The primary advantage of an IIR-based controller is its reduced computational complexity. Each biquad filter only needs 5 multiplications and 4 additions per sample to calculate its output, and the total number of multiplications or additions is less than 100. This is several orders of magnitude less than for FIR-based controllers.

Based on this reduced computational complexity, the sampling frequency could be greatly increased up to 192 kHz or 384 kHz (typically used in commercial chips) so that a much smaller controller delay could be obtained. Consequently, a better noise reduction performance could be expected due to enhanced system causality.

ANC system structure

To derive the transfer function of a hybrid ANC system, let us represent it as a signal flow graph:

List of abbreviations:

Abbreviation Definition
ERP Error reference point (error microphone location)
DRP Drum reference point
REF Reference microphone
PP Primary path
SP Secondary path
FF Feedforward controller
FB Feedback controller

Designing a controller necessitates obtaining accurate measurements of the plant to be controlled. In (feedback) active noise control, the plant includes multiple electro-acoustic components and the acoustic path inside the ear. This path from the ANC output to the error microphone output is commonly referred to as the secondary path (SP).

The SP combines the properties of the digital-analog (D/A) and analog-digital (A/D) converters, analog filters, power amplifier, loudspeaker, microphone, and the acoustic path between the loudspeaker and error microphone.

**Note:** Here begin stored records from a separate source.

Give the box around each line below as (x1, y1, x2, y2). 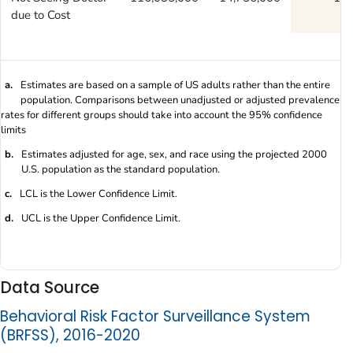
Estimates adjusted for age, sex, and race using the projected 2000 (21, 147, 327, 162)
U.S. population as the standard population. (21, 162, 220, 176)
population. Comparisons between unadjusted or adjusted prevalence (20, 93, 340, 107)
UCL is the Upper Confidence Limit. (21, 211, 180, 225)
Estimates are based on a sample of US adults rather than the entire (20, 78, 330, 92)
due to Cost (10, 7, 70, 23)
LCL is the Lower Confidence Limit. (20, 187, 177, 201)
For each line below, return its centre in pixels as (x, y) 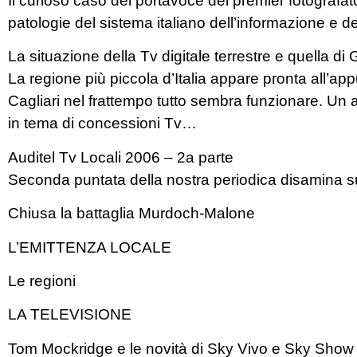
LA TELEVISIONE (70, 315)
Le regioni (42, 280)
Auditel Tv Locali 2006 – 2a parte (121, 157)
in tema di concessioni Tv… (102, 124)
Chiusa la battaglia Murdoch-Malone (131, 214)
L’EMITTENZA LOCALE (90, 247)
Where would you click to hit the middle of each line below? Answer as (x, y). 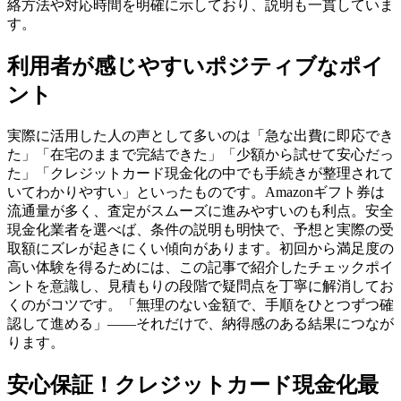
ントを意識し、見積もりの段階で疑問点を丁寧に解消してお (200, 286)
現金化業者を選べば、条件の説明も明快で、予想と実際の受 (200, 230)
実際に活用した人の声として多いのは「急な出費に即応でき (200, 136)
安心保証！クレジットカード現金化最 (193, 385)
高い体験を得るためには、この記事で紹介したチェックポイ (200, 268)
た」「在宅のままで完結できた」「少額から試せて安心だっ (200, 155)
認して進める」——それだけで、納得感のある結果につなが (200, 324)
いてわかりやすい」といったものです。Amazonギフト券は (196, 192)
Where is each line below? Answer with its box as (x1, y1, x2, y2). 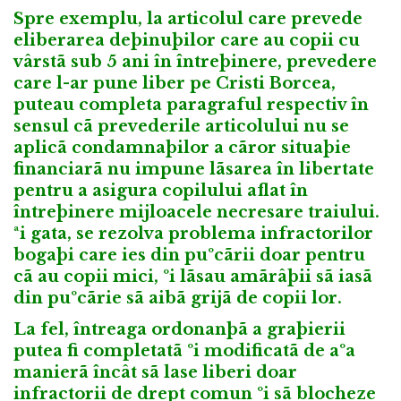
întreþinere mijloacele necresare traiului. (13, 202, 380, 222)
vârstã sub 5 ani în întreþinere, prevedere (13, 52, 377, 72)
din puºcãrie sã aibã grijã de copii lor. (13, 288, 342, 308)
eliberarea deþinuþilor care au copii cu (13, 30, 360, 50)
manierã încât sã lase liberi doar (13, 362, 297, 382)
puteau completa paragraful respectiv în (13, 95, 369, 115)
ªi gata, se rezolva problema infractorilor (13, 224, 373, 243)
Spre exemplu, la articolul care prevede (13, 9, 363, 29)

Traditionally, an ANC system is tuned to produce optimal noise cancellation at the location of the error microphone, also called the error reference point (ERP). This is because most of the ANC systems rely upon monitoring the cancelled signal to work. To maximize noise cancellation, an ideal placement of an error microphone would be at the eardrum. This point is often referred to as the drum reference point (DRP). However, that location is not practical or possible for many consumer devices. Thus, the ERP is used to provide a signal that is roughly indicative of the cancellation performance at the DRP, especially for lower frequencies (< 1 kHz). Also, sometimes it is considered acceptable to ignore any differences in noise cancellation between the ERP and the DRP.

Using Mason's gain formula, one can derive the transfer function:

$$H = \frac{\sum_k P_k \Delta_k}{\Delta}$$

that models the system's output $Y$ given the input $X$.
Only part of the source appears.